** Exercise data follows **

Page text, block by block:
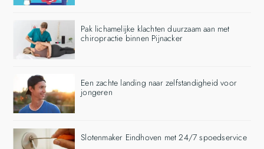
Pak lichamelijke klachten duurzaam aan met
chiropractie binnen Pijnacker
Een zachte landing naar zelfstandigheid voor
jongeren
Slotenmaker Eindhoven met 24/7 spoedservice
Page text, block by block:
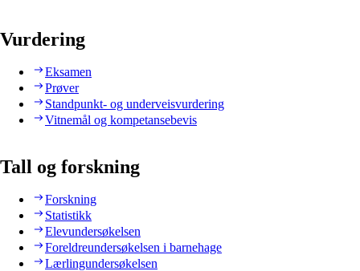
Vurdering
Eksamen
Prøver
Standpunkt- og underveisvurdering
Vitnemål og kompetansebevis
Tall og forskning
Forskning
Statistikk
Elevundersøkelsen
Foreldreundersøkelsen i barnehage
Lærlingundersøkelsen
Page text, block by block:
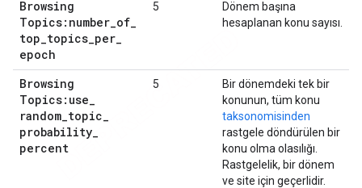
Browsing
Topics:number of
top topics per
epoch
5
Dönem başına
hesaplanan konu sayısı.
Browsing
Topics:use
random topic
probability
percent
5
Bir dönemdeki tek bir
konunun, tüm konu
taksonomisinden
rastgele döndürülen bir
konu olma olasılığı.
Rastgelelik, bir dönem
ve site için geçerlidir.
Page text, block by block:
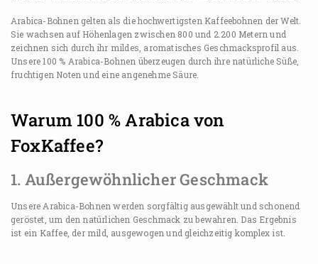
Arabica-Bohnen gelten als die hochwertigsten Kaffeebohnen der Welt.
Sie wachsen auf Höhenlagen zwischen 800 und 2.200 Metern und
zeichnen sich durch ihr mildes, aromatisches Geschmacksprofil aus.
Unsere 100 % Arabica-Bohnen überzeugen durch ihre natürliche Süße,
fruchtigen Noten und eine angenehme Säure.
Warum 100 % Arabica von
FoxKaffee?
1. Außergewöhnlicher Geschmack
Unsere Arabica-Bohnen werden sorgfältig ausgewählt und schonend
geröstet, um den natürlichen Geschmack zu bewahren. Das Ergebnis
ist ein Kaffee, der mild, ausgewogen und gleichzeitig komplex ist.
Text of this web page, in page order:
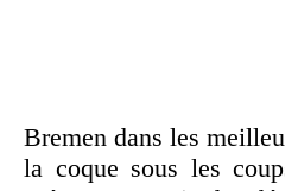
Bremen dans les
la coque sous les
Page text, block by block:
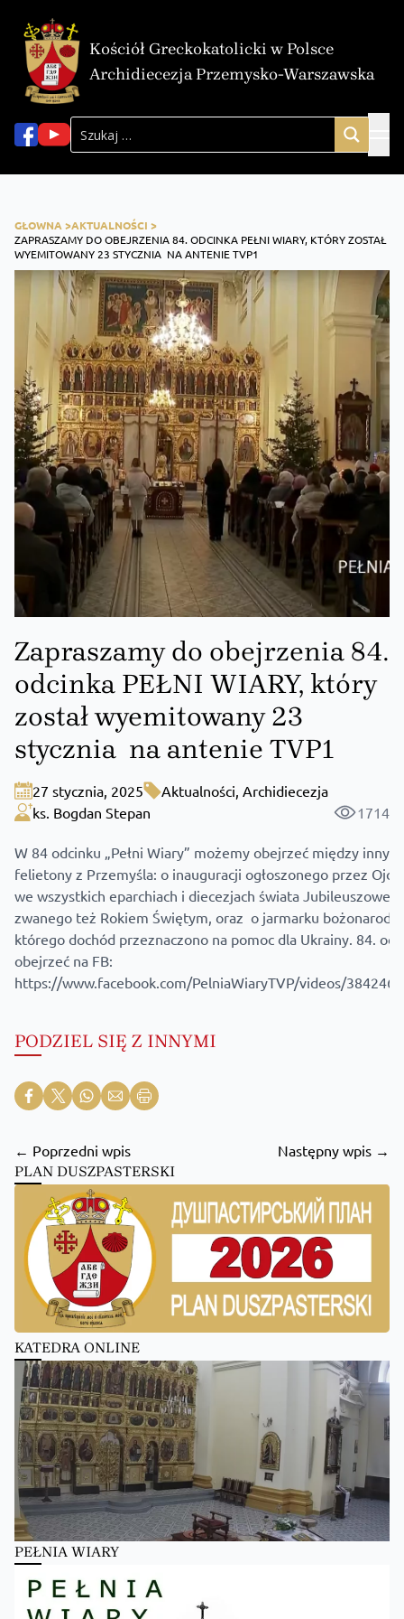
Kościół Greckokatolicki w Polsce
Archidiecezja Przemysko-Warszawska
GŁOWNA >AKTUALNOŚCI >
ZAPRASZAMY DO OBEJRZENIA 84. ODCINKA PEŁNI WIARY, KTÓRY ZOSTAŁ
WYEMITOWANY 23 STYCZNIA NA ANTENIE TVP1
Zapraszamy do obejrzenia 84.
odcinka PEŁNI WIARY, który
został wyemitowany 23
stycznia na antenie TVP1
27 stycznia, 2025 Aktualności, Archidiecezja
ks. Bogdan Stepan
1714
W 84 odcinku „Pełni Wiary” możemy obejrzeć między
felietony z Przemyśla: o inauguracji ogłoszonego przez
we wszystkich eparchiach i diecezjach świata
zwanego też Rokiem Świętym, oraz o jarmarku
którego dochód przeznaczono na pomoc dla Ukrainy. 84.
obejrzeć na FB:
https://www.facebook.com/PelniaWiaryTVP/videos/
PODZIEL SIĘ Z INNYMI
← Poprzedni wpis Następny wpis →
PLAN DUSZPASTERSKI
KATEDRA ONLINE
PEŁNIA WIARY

** End of Exercise data **

__Aim of the exercise__: What is the number of lines in the data that contain "Bohnen"? Write that number and nothing else.

__The completed task__: 3